> _Exercise description_:
Leave every picture out, then reproduce the rest of the listing exactly.

> _Material for this exercise_:

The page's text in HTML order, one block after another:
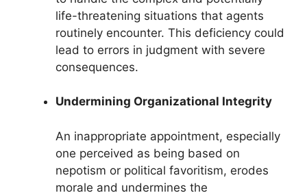
life-threatening situations that agents
routinely encounter. This deficiency could
lead to errors in judgment with severe
consequences.
Undermining Organizational Integrity
An inappropriate appointment, especially
one perceived as being based on
nepotism or political favoritism, erodes
morale and undermines the
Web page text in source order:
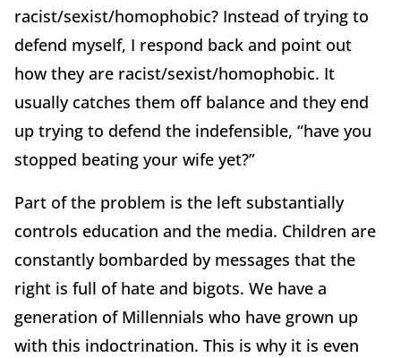
racist/sexist/homophobic? Instead of trying to
defend myself, I respond back and point out
how they are racist/sexist/homophobic. It
usually catches them off balance and they end
up trying to defend the indefensible, “have you
stopped beating your wife yet?”
Part of the problem is the left substantially
controls education and the media. Children are
constantly bombarded by messages that the
right is full of hate and bigots. We have a
generation of Millennials who have grown up
with this indoctrination. This is why it is even
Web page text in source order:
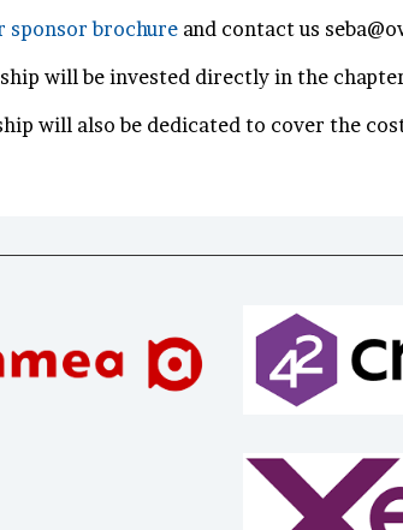
sponsor brochure and contact us
will be invested directly in the
will also be dedicated to cover the
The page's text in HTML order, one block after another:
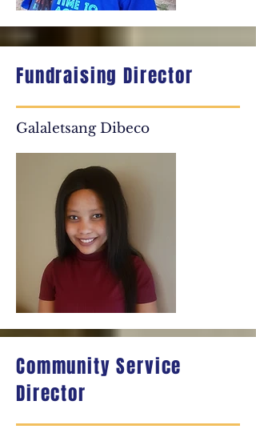
Fundraising Director
Galaletsang Dibeco
Community Service
Director
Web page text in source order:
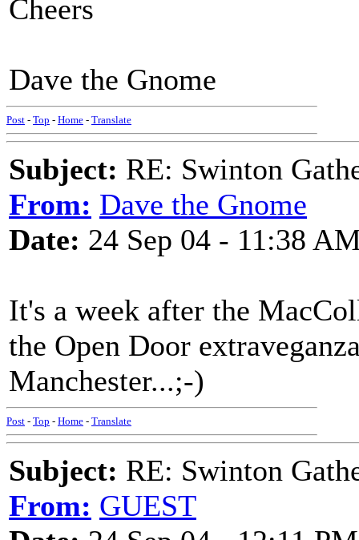
Cheers
Dave the Gnome
Post - Top - Home - Translate
Subject: RE: Swinton
From: Dave the Gnome
Date: 24 Sep 04 - 11:38
It's a week after the
the Open Door
Manchester...;-)
Post - Top - Home - Translate
Subject: RE: Swinton
From: GUEST
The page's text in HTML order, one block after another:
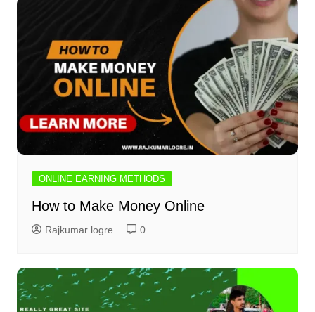
ONLINE EARNING METHODS
How to Make Money Online
Rajkumar logre 0
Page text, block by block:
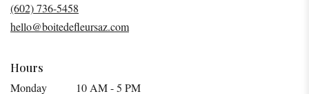
window)
(602) 736-5458
hello@boitedefleursaz.com
Hours
Monday
10 AM - 5 PM
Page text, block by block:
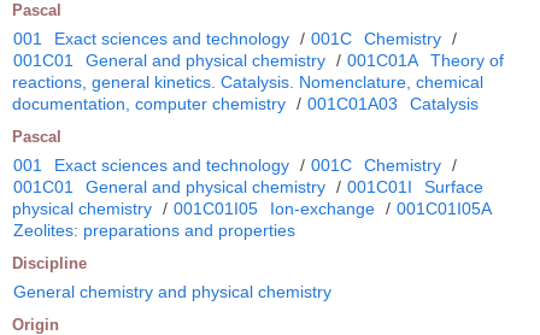
Pascal
001 Exact sciences and technology / 001C Chemistry /
001C01
General and physical chemistry / 001C01A
Theory of
reactions, general kinetics. Catalysis. Nomenclature, chemical
documentation, computer chemistry / 001C01A03 Catalysis
Pascal
001 Exact sciences and technology / 001C Chemistry /
001C01
General and physical chemistry / 001C01I
Surface
physical chemistry / 001C01I05 Ion-exchange / 001C01I05A
Zeolites: preparations and properties
Discipline
General chemistry and physical chemistry
Origin
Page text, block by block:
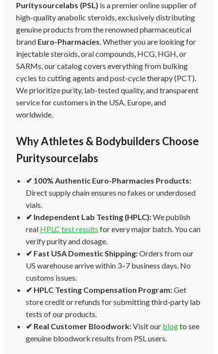
Puritysourcelabs (PSL) is a premier online supplier of
high-quality anabolic steroids, exclusively distributing
genuine products from the renowned pharmaceutical
brand Euro-Pharmacies. Whether you are looking for
injectable steroids, oral compounds, HCG, HGH, or
SARMs, our catalog covers everything from bulking
cycles to cutting agents and post-cycle therapy (PCT).
We prioritize purity, lab-tested quality, and transparent
service for customers in the USA, Europe, and
worldwide.
Why Athletes & Bodybuilders Choose
Puritysourcelabs
✔ 100% Authentic Euro-Pharmacies Products:
Direct supply chain ensures no fakes or underdosed
vials.
✔ Independent Lab Testing (HPLC):We publish
real HPLC test results for every major batch. You can
verify purity and dosage.
✔ Fast USA Domestic Shipping:Orders from our
US warehouse arrive within 3–7 business days. No
customs issues.
✔ HPLC Testing Compensation Program:Get
store credit or refunds for submitting third-party lab
tests of our products.
✔ Real Customer Bloodwork:Visit our blogto see
genuine bloodwork results from PSL users.
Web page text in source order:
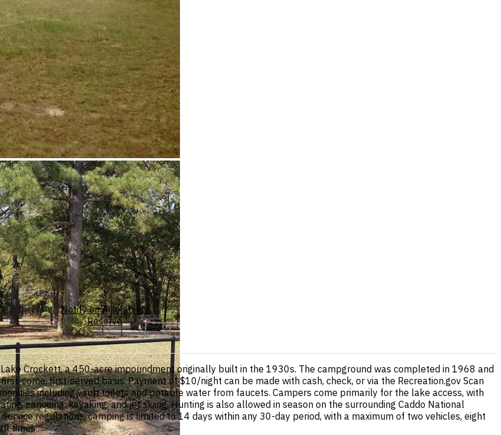
Notify on Availability
Reserve
Crockett, a 450-acre impoundment originally built in the 1930s. The campground was completed in 1968 and
come, first-served basis. Payment of $10/night can be made with cash, check, or via the Recreation.gov Scan
including vault toilets and potable water from faucets. Campers come primarily for the lake access, with
canoeing, kayaking, and jet skiing. Hunting is also allowed in season on the surrounding Caddo National
regulations, camping is limited to 14 days within any 30-day period, with a maximum of two vehicles, eight
times.
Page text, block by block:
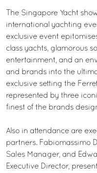
The Singapore Yacht
international yachting
exclusive event
class yachts, glamorous
entertainment, and an
and brands into the
exclusive setting the
represented by three
finest of the brands
Also in attendance are
partners. Fabiomassimo
Sales Manager, and
Executive Director,
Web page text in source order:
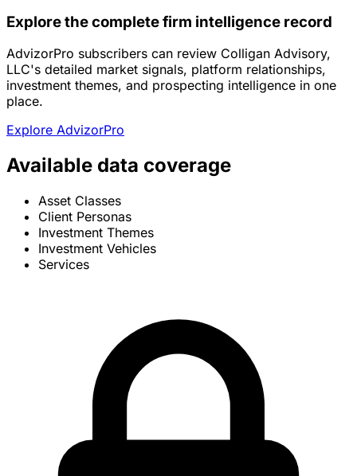
Explore the complete firm intelligence record
AdvizorPro subscribers can review Colligan Advisory,
LLC's detailed market signals, platform relationships,
investment themes, and prospecting intelligence in one
place.
Explore AdvizorPro
Available data coverage
Asset Classes
Client Personas
Investment Themes
Investment Vehicles
Services
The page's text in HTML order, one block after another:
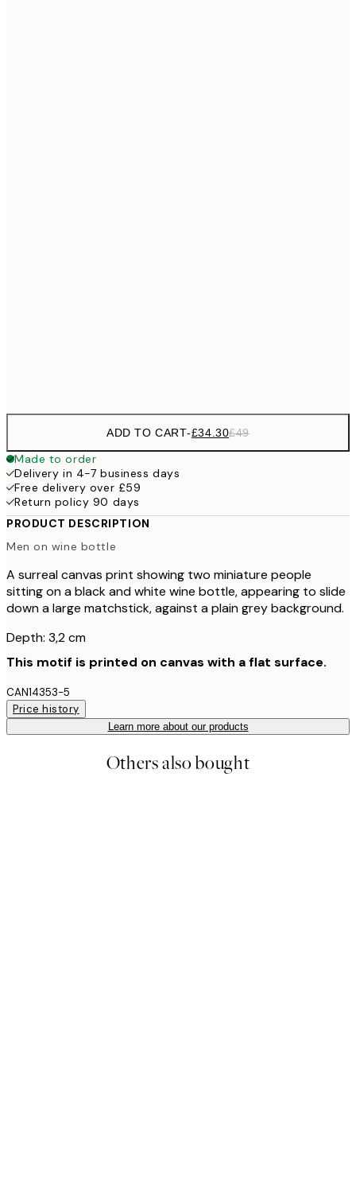
ADD TO CART-£34.30£49
Made to order
Delivery in 4-7 business days
Free delivery over £59
Return policy 90 days
PRODUCT DESCRIPTION
Men on wine bottle
A surreal canvas print showing two miniature people
sitting on a black and white wine bottle, appearing to slide
down a large matchstick, against a plain grey background.
Depth: 3,2 cm
This motif is printed on canvas with a flat surface.
CAN14353-5
Price history
Learn more about our products
Others also bought
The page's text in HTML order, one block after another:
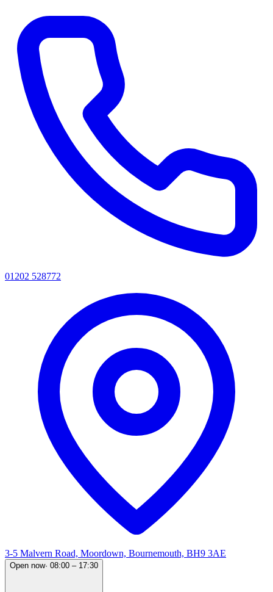
01202 528772
3-5 Malvern Road, Moordown, Bournemouth, BH9 3AE
Open now· 08:00 – 17:30
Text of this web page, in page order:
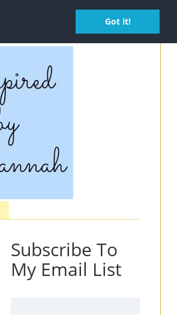
Got it!
Subscribe To
My Email List
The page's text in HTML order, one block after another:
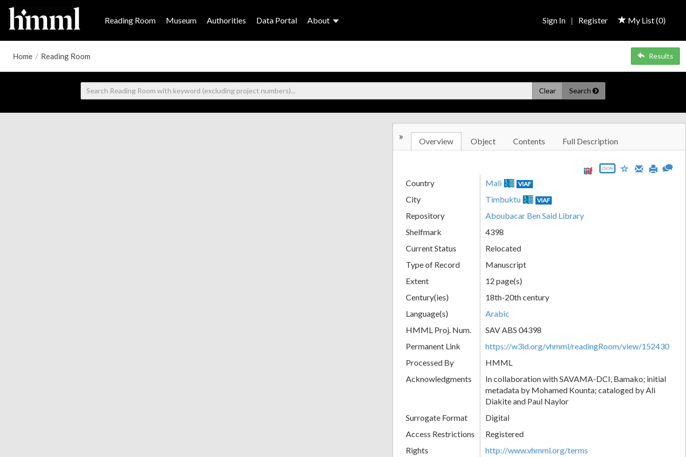
Reading Room Museum Authorities Data Portal About My List (0)
Sign In | Register
Home / Reading Room Results
Clear Search
» Overview Object Contents Full Description
JSON
Country Mali VIAF
City Timbuktu VIAF
Repository
Aboubacar Ben Said Library
Shelfmark
4398
Current Status
Relocated
Type of Record
Manuscript
Extent
12 page(s)
Century(ies)
18th-20th century
Language(s)
Arabic
HMML Proj. Num.
SAV ABS 04398
Permanent Link
https://w3id.org/vhmml/readingRoom/view/152430
Processed By
HMML
Acknowledgments
In collaboration with SAVAMA-DCI, Bamako; initial
metadata by Mohamed Kounta; cataloged by Ali
Diakite and Paul Naylor
Surrogate Format
Digital
Access Restrictions
Registered
Rights
http://www.vhmml.org/terms

> _Answer_:
The page's text in HTML order, one block after another:
life-threatening situations that agents
routinely encounter. This deficiency could
lead to errors in judgment with severe
consequences.
Undermining Organizational Integrity
An inappropriate appointment, especially
one perceived as being based on
nepotism or political favoritism, erodes
morale and undermines the
Web page text in source order:
racist/sexist/homophobic? Instead of trying to
defend myself, I respond back and point out
how they are racist/sexist/homophobic. It
usually catches them off balance and they end
up trying to defend the indefensible, “have you
stopped beating your wife yet?”
Part of the problem is the left substantially
controls education and the media. Children are
constantly bombarded by messages that the
right is full of hate and bigots. We have a
generation of Millennials who have grown up
with this indoctrination. This is why it is even
Web page text in source order:
sponsor brochure and contact us
will be invested directly in the
will also be dedicated to cover the
The page's text in HTML order, one block after another:
Fundraising Director
Galaletsang Dibeco
Community Service
Director
Web page text in source order:
Cheers
Dave the Gnome
Post - Top - Home - Translate
Subject: RE: Swinton
From: Dave the Gnome
Date: 24 Sep 04 - 11:38
It's a week after the
the Open Door
Manchester...;-)
Post - Top - Home - Translate
Subject: RE: Swinton
From: GUEST
The page's text in HTML order, one block after another:
ONLINE EARNING METHODS
How to Make Money Online
Rajkumar logre 0
Page text, block by block:
window)
(602) 736-5458
hello@boitedefleursaz.com
Hours
Monday
10 AM - 5 PM
Page text, block by block:
Pascal
001 Exact sciences and technology / 001C Chemistry /
001C01
General and physical chemistry / 001C01A
Theory of
reactions, general kinetics. Catalysis. Nomenclature, chemical
documentation, computer chemistry / 001C01A03 Catalysis
Pascal
001 Exact sciences and technology / 001C Chemistry /
001C01
General and physical chemistry / 001C01I
Surface
physical chemistry / 001C01I05 Ion-exchange / 001C01I05A
Zeolites: preparations and properties
Discipline
General chemistry and physical chemistry
Origin
Page text, block by block:
Puritysourcelabs (PSL) is a premier online supplier of
high-quality anabolic steroids, exclusively distributing
genuine products from the renowned pharmaceutical
brand Euro-Pharmacies. Whether you are looking for
injectable steroids, oral compounds, HCG, HGH, or
SARMs, our catalog covers everything from bulking
cycles to cutting agents and post-cycle therapy (PCT).
We prioritize purity, lab-tested quality, and transparent
service for customers in the USA, Europe, and
worldwide.
Why Athletes & Bodybuilders Choose
Puritysourcelabs
✔ 100% Authentic Euro-Pharmacies Products:
Direct supply chain ensures no fakes or underdosed
vials.
✔ Independent Lab Testing (HPLC):We publish
real HPLC test results for every major batch. You can
verify purity and dosage.
✔ Fast USA Domestic Shipping:Orders from our
US warehouse arrive within 3–7 business days. No
customs issues.
✔ HPLC Testing Compensation Program:Get
store credit or refunds for submitting third-party lab
tests of our products.
✔ Real Customer Bloodwork:Visit our blogto see
genuine bloodwork results from PSL users.
Web page text in source order:
Notify on Availability
Reserve
Crockett, a 450-acre impoundment originally built in the 1930s. The campground was completed in 1968 and
come, first-served basis. Payment of $10/night can be made with cash, check, or via the Recreation.gov Scan
including vault toilets and potable water from faucets. Campers come primarily for the lake access, with
canoeing, kayaking, and jet skiing. Hunting is also allowed in season on the surrounding Caddo National
regulations, camping is limited to 14 days within any 30-day period, with a maximum of two vehicles, eight
times.
Page text, block by block:
The Singapore Yacht
international yachting
exclusive event
class yachts, glamorous
entertainment, and an
and brands into the
exclusive setting the
represented by three
finest of the brands
Also in attendance are
partners. Fabiomassimo
Sales Manager, and
Executive Director,
Web page text in source order:
Explore the complete firm intelligence record
AdvizorPro subscribers can review Colligan Advisory,
LLC's detailed market signals, platform relationships,
investment themes, and prospecting intelligence in one
place.
Explore AdvizorPro
Available data coverage
Asset Classes
Client Personas
Investment Themes
Investment Vehicles
Services
The page's text in HTML order, one block after another:
ADD TO CART-£34.30£49
Made to order
Delivery in 4-7 business days
Free delivery over £59
Return policy 90 days
PRODUCT DESCRIPTION
Men on wine bottle
A surreal canvas print showing two miniature people
sitting on a black and white wine bottle, appearing to slide
down a large matchstick, against a plain grey background.
Depth: 3,2 cm
This motif is printed on canvas with a flat surface.
CAN14353-5
Price history
Learn more about our products
Others also bought
The page's text in HTML order, one block after another:
01202 528772
3-5 Malvern Road, Moordown, Bournemouth, BH9 3AE
Open now· 08:00 – 17:30
Text of this web page, in page order:
Got it!
Subscribe To
My Email List
The page's text in HTML order, one block after another:
Reading Room Museum Authorities Data Portal About My List (0)
Sign In | Register
Home / Reading Room Results
Clear Search
» Overview Object Contents Full Description
JSON
Country Mali VIAF
City Timbuktu VIAF
Repository
Aboubacar Ben Said Library
Shelfmark
4398
Current Status
Relocated
Type of Record
Manuscript
Extent
12 page(s)
Century(ies)
18th-20th century
Language(s)
Arabic
HMML Proj. Num.
SAV ABS 04398
Permanent Link
https://w3id.org/vhmml/readingRoom/view/152430
Processed By
HMML
Acknowledgments
In collaboration with SAVAMA-DCI, Bamako; initial
metadata by Mohamed Kounta; cataloged by Ali
Diakite and Paul Naylor
Surrogate Format
Digital
Access Restrictions
Registered
Rights
http://www.vhmml.org/terms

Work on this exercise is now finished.